Medical error is the third leading cause of death in the US. In fact, preventable medical errors have been reported to be a lethal problem since two decades ago [1][2]. The latest studies have estimated the number of preventable deaths at over 22,000 a year in the United States [3]. A considerable portion of these preventable errors are caused by unintended deviation from the clinical best practice algorithms during a fast-paced and dynamically changing clinical scenario.
Our solution to this is computerized clinical guidance systems, which is a form of clinical decision support systems that provide dynamic guidance and assistance to healthcare practitioners during their workflow in real-time at the bedside. We use computational pathophysiology to transform the informal description of medical knowledge to precise software that tracks and records complex disease dynamics. Like GPS navigation transforming the navigation history, we shall demonstrate that AI-enhanced and computational pathophysiology model-based medical best practice guidance systems will transform clinical practice.
We collaborate with exceptional expert physicians and researchers from various hospitals and medical research centers to ensure the medical correctness and safety of our computational pathophysiology models and conduct clinical evaluations to verify the effectiveness of our guidance systems.

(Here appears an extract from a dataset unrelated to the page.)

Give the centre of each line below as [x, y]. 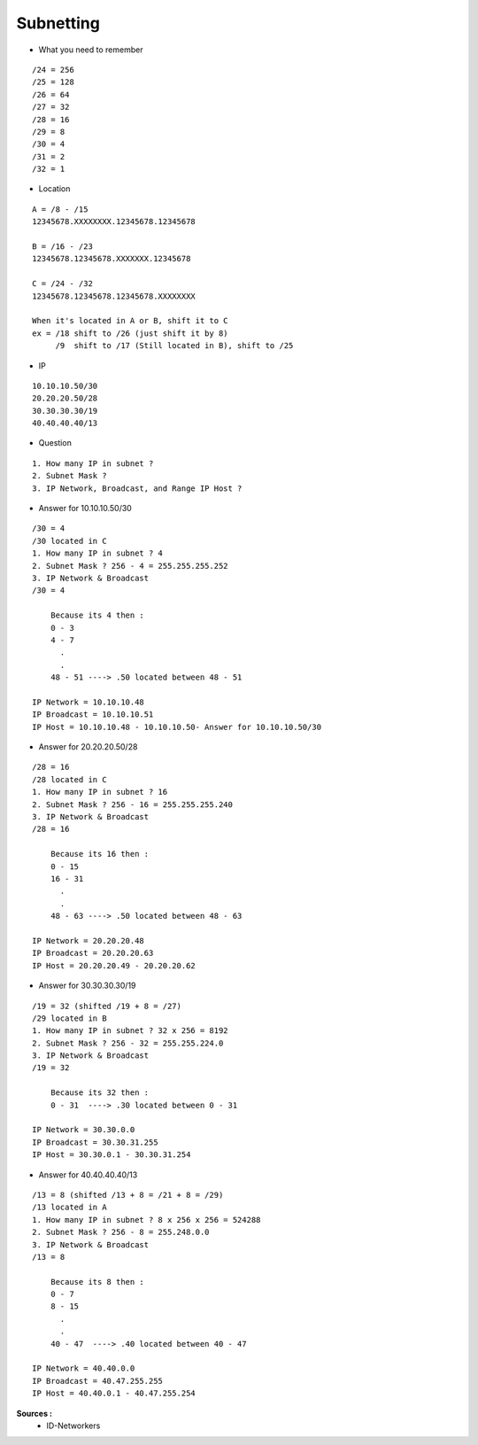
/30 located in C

Poor quality cardiopulmonary resuscitation (CPR) is directly linked to detriments in patient morbidity and mortality. Despite advances in resuscitation continuous quality improvement (CQI) programs, in-hospital pediatric arrest survival rates remain low at a median of 36%. Our objective for this research is to develop a Pediatric Advanced Cardiovascular Life Support Guidance System that will uniformly improve the quality of resuscitation events in real-time by functioning as a dynamic cognitive aid, decision support tool and agent promoting adherence to resuscitation algorithms and CRM. We hypothesize the utilization of this system during cardiopulmonary arrests will improve both adherence to guidelines as well as CRM exhibited by team performance. The knowledge gained from this research will further inform the development of dynamic cognitive aids and decision support technology to improve the quality of resuscitation events and team performance in real-time.
Sepsis is life-threatening organ dysfunction caused by a dysregulated host response to infection. Sepsis can rapidly lead to tissue damage, organ failure, and death. According to CDC statistics, every year more than1.7 million adults in the U.S. develop sepsis, and nearly 270,000 die from sepsis. Identification of sepsis in its early stages upon presentation to the emergency department is vital in preventing significant organ injury, prolonged hospitalization, and potentially death. We propose a computerized pediatric sepsis best practice guidance system for early detection, diagnosis, and treatment of pediatric sepsis.
The surge of severely ill COVID-19 patients greatly exceeds the available medical staff who have been trained to care for them. To address the lack of training in COVID-19 treatment and minimize the risk of preventable medical error under this stressful pandemic, we are funded by C3.ai to create AI-assisted COVID-19 ARDS (Acute Respiratory Distress Syndrome, i.e. lung failure) guidance system. This system models ARDS treatment guidelines published by authoritative medical associations using computational pathophysiology and incorporates patient status prediction models powered by c3.ai suite.